The toolkit provides a conversion path so you can move data between ASE and ALCHEMI
seamlessly.

### Converting ASE Atoms to AtomicData

{py:meth}`nvalchemi.data.AtomicData.from_atoms` accepts an `ase.Atoms` object and
returns an {py:class}`nvalchemi.data.AtomicData`:

```python
from ase.build import molecule
from nvalchemi.data import AtomicData

atoms = molecule("H2O")
data = AtomicData.from_atoms(atoms, device="cpu")
```

The conversion maps ASE fields to ALCHEMI fields:

| ASE source | AtomicData field | Notes |
|-------------------------------|----------------------|-----------------------------------------------|
| `atoms.numbers` | `atomic_numbers` | |
| `atoms.positions` | `positions` | |
| `atoms.get_pbc()` | `pbc` | Reshaped to `(1, 3)` |
| `atoms.get_cell()` | `cell` | Reshaped to `(1, 3, 3)` |
| `atoms.info[energy_key]` | `energies` | Default key: `"energy"` |
| `atoms.arrays[forces_key]` | `forces` | Default key: `"forces"` |
| `atoms.info[stress_key]` | `stresses` | Voigt vector converted to `(1, 3, 3)` matrix |
| `atoms.info[virials_key]` | `virials` | Voigt vector converted to `(1, 3, 3)` matrix |
| `atoms.get_tags()` | `atom_categories` | 0 = GAS, 1 = SURFACE, 2+ = BULK |
| `atoms.get_masses()` | `atomic_masses` | |
| `atoms.info` (remaining) | preserved | Filtered to tensors, arrays, and floats |

Keyword arguments (`energy_key`, `forces_key`, etc.) let you adapt to different
naming conventions in your ASE dataset.

### Building a Batch from a list of Atoms

There is no special bulk constructor --- compose the two operations:

```python
from ase.build import molecule
from nvalchemi.data import AtomicData, Batch

atoms_list = [molecule("H2O"), molecule("CH4")]
batch = Batch.from_data_list([AtomicData.from_atoms(a) for a in atoms_list])
```

### Converting back to ASE Atoms

The core library does not provide a `to_atoms` method, since the reverse mapping is
application-specific (e.g. which `info` keys to preserve, how to handle missing
fields).
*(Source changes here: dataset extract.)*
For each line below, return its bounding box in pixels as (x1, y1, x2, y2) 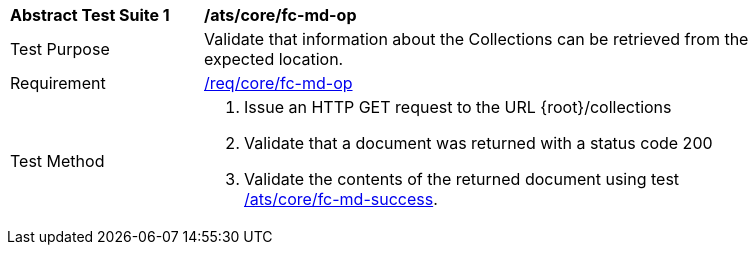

The examples directory includes a utility function that demonstrates the
reconstruction:

```python
# From examples/04_ase_dynamics_example.py
from ase import Atoms

def data_to_atoms(data: AtomicData) -> Atoms:
    return Atoms(
        numbers=data.atomic_numbers.cpu().numpy(),
        positions=data.positions.cpu().numpy(),
        cell=data.cell.squeeze(0).cpu().numpy() if data.cell is not None else None,
        pbc=data.pbc.squeeze(0).cpu().numpy() if data.pbc is not None else None,
    )
```

```{tip}
Converting a ``Batch`` to ``ase.Atoms`` should convert to ``AtomicData`` first
via ``Batch.to_data_list``, and loop over individual ``AtomicData``
entries then.
```

## See also

- **Examples**: The gallery includes **AtomicData and Batch: Graph-structured molecular data**
  (``01_data_example.py``) for a runnable script.
- **API**: {py:mod}`nvalchemi.data` for the full API of AtomicData, Batch, and the
  zarr-based reader/writer and dataloader.